Solution – The holy triangle
The holy triangle is based on 3 axis, where adjusting 2 affects the value of the third. The possible combinations are:
- Good, fast and expensive
- Good, cheap and slow
- Fast, cheap and bad
Although it is possible to have high quality and quickly, it will be expensive – Something most clients will fail to comprehend.
Solution – MoSCoW
This stands for Must, Should, Could, Won’t and help the client to understand that not all functionality is created equally. Unfortunately a client will initially think that everything is a must, so hopefully the following will clear up what’s a must versus a should, could or won’t:
- Must – Critical to the project, which would be a failure without it. The project could not launch without all the must features implemented
- Should – Most things that the client thinks is a must will actually fall into this category. Although you can launch without these, it’s best to do them if you can, as they will often help improve the usability or make it unique
- Could – These are the nice to have extras, but in no way, shape or form crucial to the project. If there’s enough resource left once all the must and should features are done, you can work on these
- Won’t – No, just say no to these features
So how does this help? Well, you’ll likely have just halved your workload as it turns out you don’t need all the bells and whistles the client thought they needed. It also helps to manage client expectations, because as long as you have all the musts implemented, you can still launch without the rest, reducing the risk of overrunning (for the initial release).

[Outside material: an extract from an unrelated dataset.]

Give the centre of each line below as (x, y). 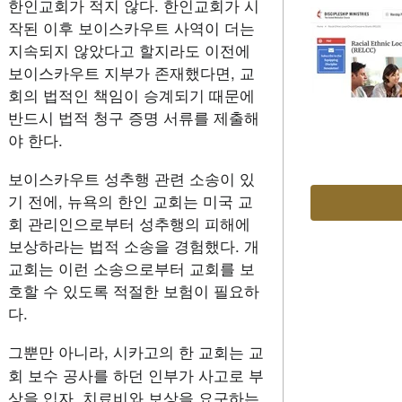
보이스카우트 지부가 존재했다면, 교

Mistake – Lose track of time
Unfortunately, we’re all terrible at tracking time for 2 main reasons:
1. We dislike anything that’s not actual coding, so time tracking is seen as a chore
2. If we’re switching between tasks regularly, the time tracking becomes very fragmented (although in this case, context changes are the bigger problem)
Despite this, it’s important to track time, so that you know where you are relative to your estimates and if they’re accurate. The sooner you can identify a problem, the better.
Mistake – Estimate bugs
By their very definition, it’s impossible to estimate how long it will take to fix a bug, as the exact cause is unknown. I’m sure we’ve all spent numerous hours, if not days, to find a trivial, one line fix. As you can’t estimate the duration of finding the cause of the bug, you need to have this buffer factored into the overall estimate.
Mistake – Not learning from mistakes
At the end of every project, we should review everything that went well, but more importantly, what didn’t go so well. If estimate were under, identify the cause so you won’t make the mistake again. If there was something that took considerable time that wasn’t factored in, make a note do you remember last time etc.